--- START ---

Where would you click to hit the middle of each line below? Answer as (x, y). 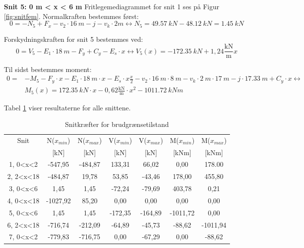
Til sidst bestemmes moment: (48, 69)
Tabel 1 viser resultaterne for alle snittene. (67, 108)
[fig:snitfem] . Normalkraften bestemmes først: (71, 16)
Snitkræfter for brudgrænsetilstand (117, 124)
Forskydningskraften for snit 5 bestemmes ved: (74, 39)
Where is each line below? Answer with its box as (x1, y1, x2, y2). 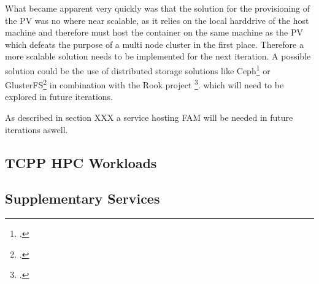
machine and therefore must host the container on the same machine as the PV (5, 26, 303, 39)
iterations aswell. (5, 123, 68, 136)
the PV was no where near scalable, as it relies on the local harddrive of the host (5, 13, 309, 26)
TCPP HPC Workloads (5, 153, 157, 172)
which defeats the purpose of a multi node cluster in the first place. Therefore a (5, 37, 304, 50)
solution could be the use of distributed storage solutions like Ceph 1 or (5, 62, 271, 77)
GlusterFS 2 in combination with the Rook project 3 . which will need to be (5, 77, 284, 91)
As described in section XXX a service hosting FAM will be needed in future (5, 111, 293, 124)
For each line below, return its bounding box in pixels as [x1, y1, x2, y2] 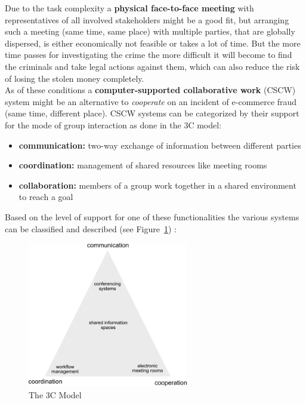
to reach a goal [18, 190, 73, 203]
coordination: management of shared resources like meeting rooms [18, 159, 267, 171]
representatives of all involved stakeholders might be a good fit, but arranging [5, 13, 289, 26]
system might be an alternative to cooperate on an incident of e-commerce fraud [5, 95, 297, 107]
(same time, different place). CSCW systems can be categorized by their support [5, 107, 299, 119]
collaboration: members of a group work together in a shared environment [18, 179, 296, 191]
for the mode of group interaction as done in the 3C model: [5, 118, 222, 131]
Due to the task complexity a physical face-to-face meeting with [5, 2, 254, 14]
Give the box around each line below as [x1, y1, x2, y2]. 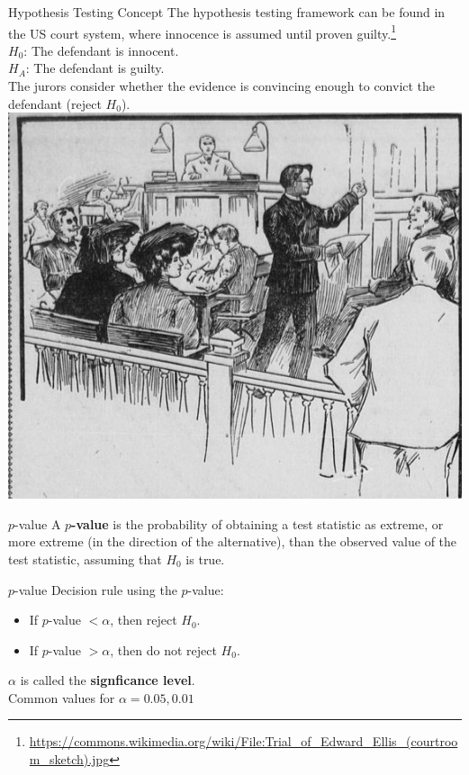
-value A [14, 514, 61, 533]
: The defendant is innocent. [23, 41, 179, 59]
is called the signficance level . [20, 671, 195, 689]
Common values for [8, 688, 115, 707]
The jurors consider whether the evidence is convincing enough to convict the [8, 77, 436, 95]
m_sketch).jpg [29, 750, 110, 769]
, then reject [110, 610, 177, 629]
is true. [185, 549, 225, 568]
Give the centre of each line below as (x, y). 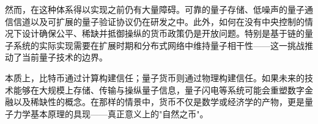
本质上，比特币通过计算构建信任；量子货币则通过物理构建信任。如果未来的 (155, 77)
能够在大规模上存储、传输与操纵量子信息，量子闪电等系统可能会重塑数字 (159, 89)
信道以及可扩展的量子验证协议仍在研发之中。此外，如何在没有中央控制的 (159, 21)
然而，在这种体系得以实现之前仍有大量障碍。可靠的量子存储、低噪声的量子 (155, 9)
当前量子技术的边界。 (65, 57)
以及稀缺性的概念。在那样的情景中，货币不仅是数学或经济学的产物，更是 (159, 102)
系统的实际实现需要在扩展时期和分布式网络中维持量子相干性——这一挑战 (159, 45)
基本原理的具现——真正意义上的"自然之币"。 (119, 113)
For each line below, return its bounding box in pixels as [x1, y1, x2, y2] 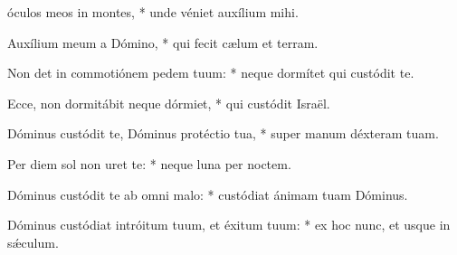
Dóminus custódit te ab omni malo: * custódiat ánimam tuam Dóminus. [7, 184, 408, 203]
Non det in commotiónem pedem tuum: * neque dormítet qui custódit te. [7, 63, 414, 82]
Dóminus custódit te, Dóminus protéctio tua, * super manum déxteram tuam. [7, 124, 439, 143]
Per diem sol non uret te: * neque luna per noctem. [7, 154, 291, 173]
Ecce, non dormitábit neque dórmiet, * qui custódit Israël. [7, 93, 330, 112]
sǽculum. [7, 232, 59, 251]
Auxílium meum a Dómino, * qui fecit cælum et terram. [7, 33, 319, 52]
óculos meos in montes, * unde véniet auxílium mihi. [7, 3, 299, 21]
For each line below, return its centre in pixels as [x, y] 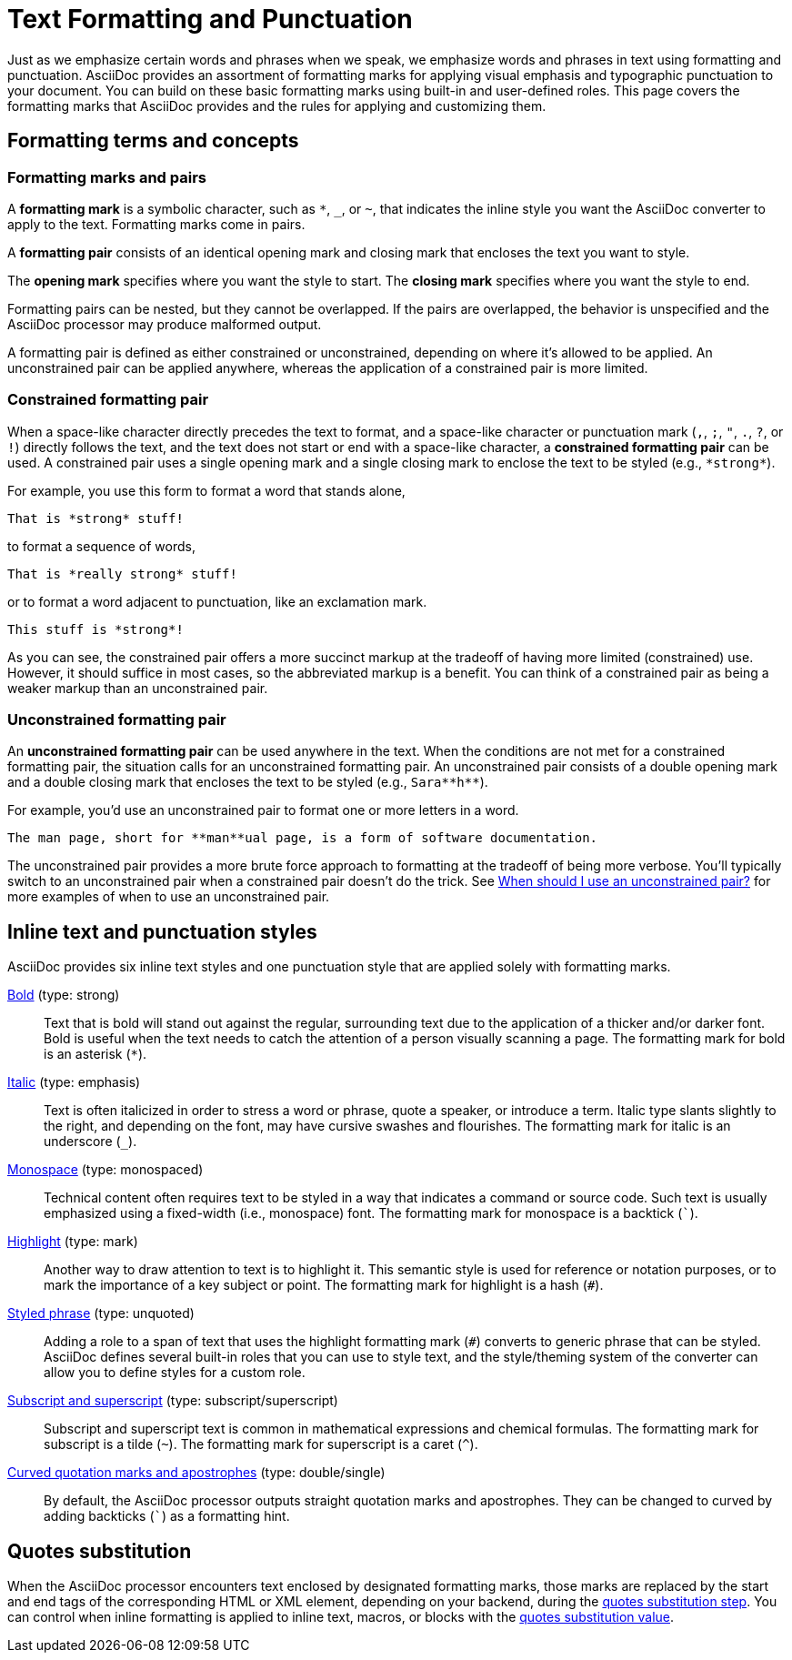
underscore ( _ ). [90, 1142]
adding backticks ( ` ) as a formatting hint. [167, 1516]
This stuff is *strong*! [95, 629]
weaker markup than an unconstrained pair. [138, 688]
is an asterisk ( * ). [95, 1054]
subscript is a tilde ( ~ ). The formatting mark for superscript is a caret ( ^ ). [261, 1444]
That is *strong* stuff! [95, 518]
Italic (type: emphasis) [74, 1082]
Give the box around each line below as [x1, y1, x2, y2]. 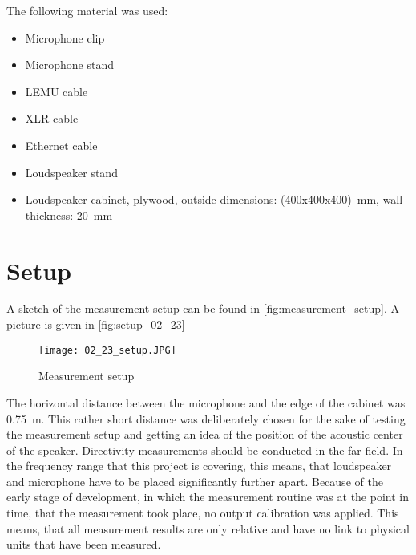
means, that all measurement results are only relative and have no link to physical [6, 520, 410, 537]
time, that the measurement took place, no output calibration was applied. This [6, 504, 399, 521]
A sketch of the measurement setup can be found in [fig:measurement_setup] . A [6, 300, 400, 317]
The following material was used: [6, 2, 168, 18]
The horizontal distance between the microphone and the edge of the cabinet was [6, 394, 406, 411]
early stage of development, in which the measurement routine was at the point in [6, 488, 409, 505]
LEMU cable [25, 83, 88, 99]
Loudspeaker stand [25, 164, 118, 180]
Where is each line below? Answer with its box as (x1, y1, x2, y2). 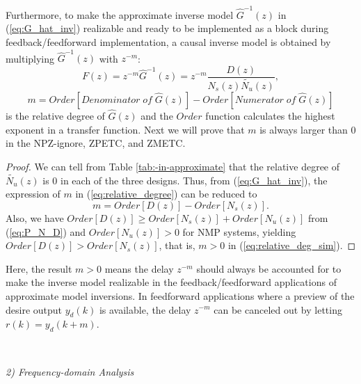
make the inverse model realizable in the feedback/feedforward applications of (6, 275, 337, 289)
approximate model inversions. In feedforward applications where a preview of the (6, 288, 355, 303)
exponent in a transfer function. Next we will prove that (6, 122, 245, 136)
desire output (6, 302, 63, 317)
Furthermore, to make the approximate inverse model (6, 7, 234, 22)
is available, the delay (99, 302, 191, 317)
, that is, (159, 238, 195, 253)
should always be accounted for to (196, 261, 342, 275)
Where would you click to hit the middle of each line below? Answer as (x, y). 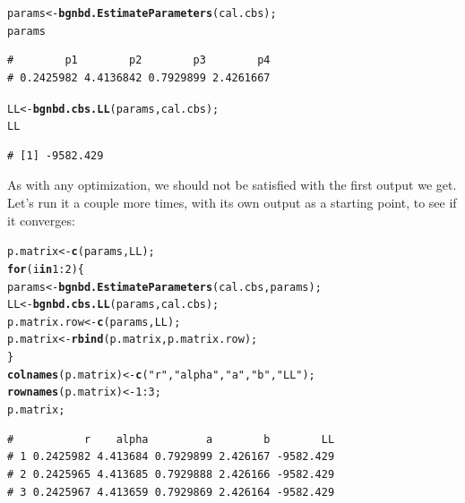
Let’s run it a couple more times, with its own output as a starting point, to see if (232, 202)
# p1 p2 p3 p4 (139, 60)
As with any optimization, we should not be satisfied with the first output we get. (232, 185)
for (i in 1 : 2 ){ (46, 269)
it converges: (41, 220)

--- END ---

Scan the records above for the string "approximate", then report every line that contains it.

approximate model inversions. In feedforward applications where a preview of the (6, 288, 355, 303)
Furthermore, to make the approximate inverse model (6, 7, 234, 22)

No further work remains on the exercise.